[ACTIVITY]:
Copy out the listing in full, exactly as written, but not its pictures.

[AVAILABLE RECORDS]:
────────────────────────────────────────

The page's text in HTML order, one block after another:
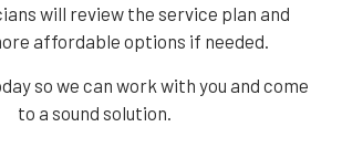
will review the service plan and
affordable options if needed.
so we can work with you and come
to a sound solution.
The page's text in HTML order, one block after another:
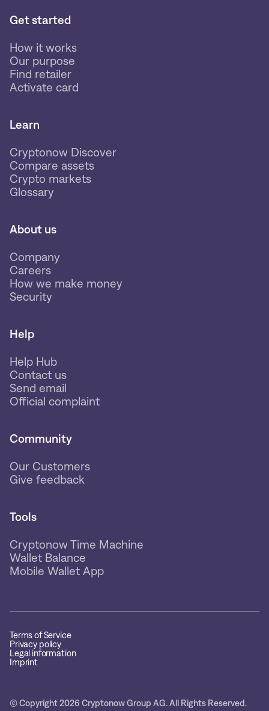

────────────────────────────────────────

[YOUR RESPONSE]:
The page's text in HTML order, one block after another:
will review the service plan and
affordable options if needed.
so we can work with you and come
to a sound solution.
The page's text in HTML order, one block after another:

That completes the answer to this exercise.